#### Goal of the exercise:
After locating the line with "на ОКОННЫЕ VSN противомоскитные системы" in the records below, print it and every line after it exactly.

══ Records shown ══

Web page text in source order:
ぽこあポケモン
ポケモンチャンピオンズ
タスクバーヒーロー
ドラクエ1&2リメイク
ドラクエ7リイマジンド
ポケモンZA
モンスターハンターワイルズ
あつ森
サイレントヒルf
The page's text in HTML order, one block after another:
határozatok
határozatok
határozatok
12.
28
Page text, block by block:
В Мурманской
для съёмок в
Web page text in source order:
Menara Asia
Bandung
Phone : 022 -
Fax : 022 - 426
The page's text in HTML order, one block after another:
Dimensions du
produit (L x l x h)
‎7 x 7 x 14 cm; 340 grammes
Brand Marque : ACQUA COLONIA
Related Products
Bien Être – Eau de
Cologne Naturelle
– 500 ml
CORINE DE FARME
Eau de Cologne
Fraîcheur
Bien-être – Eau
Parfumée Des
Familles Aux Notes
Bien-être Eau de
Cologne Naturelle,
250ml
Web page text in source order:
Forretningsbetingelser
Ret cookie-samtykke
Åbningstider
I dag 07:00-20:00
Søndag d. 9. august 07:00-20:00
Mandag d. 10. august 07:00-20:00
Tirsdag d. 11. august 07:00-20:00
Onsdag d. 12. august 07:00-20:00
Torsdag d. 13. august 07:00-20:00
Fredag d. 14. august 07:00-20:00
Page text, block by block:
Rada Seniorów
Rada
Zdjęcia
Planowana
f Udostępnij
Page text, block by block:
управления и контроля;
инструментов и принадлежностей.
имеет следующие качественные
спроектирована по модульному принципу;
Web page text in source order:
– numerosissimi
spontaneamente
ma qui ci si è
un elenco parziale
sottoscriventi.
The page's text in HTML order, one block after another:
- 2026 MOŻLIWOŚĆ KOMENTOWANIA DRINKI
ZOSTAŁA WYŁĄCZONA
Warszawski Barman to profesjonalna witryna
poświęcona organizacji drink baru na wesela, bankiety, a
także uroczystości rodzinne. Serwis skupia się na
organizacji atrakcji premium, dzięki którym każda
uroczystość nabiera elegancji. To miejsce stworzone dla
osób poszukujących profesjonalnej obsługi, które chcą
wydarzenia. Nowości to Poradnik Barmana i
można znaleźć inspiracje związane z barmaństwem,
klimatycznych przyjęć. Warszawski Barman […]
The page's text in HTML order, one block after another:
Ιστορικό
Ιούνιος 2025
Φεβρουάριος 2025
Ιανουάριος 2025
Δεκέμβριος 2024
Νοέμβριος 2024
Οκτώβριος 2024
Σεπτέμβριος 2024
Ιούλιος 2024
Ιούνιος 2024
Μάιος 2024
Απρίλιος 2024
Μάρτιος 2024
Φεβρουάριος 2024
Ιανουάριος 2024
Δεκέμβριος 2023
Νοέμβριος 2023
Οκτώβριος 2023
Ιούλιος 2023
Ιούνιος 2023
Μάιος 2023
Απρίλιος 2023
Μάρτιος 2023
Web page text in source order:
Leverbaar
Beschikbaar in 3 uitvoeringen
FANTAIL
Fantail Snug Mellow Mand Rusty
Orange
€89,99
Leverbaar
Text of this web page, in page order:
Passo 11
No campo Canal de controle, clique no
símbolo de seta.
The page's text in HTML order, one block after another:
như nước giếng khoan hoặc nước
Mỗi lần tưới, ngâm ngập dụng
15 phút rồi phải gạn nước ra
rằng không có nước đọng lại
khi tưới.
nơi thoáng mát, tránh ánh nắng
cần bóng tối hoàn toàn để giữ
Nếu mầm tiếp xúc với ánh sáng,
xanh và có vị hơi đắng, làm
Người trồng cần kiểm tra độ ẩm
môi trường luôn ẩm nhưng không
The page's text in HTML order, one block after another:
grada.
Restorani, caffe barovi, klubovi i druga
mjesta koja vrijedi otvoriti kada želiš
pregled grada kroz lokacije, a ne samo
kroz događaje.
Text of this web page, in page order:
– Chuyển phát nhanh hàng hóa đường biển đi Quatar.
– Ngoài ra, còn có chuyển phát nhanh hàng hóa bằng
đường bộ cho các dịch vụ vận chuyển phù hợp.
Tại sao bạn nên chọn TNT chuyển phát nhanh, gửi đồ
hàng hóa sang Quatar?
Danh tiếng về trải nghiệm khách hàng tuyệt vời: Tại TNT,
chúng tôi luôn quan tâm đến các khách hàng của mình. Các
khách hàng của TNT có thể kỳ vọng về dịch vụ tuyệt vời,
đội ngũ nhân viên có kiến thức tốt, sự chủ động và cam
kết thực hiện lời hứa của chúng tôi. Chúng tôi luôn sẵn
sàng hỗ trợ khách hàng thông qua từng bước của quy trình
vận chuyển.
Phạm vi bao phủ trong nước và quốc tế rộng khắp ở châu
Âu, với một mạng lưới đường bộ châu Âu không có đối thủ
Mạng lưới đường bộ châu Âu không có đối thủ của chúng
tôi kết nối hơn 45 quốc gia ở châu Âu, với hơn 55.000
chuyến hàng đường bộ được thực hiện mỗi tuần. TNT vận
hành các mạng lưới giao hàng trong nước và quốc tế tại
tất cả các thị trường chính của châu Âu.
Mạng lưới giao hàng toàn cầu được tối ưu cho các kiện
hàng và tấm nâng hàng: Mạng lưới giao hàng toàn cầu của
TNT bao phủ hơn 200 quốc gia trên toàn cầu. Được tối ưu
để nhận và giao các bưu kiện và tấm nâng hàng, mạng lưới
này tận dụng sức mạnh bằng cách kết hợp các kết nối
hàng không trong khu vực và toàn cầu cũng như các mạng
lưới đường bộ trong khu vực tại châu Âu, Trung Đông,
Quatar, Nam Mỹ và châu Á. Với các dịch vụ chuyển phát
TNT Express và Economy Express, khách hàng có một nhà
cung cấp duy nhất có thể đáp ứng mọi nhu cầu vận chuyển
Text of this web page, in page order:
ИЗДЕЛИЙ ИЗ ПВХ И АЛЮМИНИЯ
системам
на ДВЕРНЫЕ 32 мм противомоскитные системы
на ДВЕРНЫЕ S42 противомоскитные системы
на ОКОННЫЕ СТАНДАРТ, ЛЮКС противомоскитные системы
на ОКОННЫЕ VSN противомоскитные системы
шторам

═══

#### Completed task:
на ОКОННЫЕ VSN противомоскитные системы
шторам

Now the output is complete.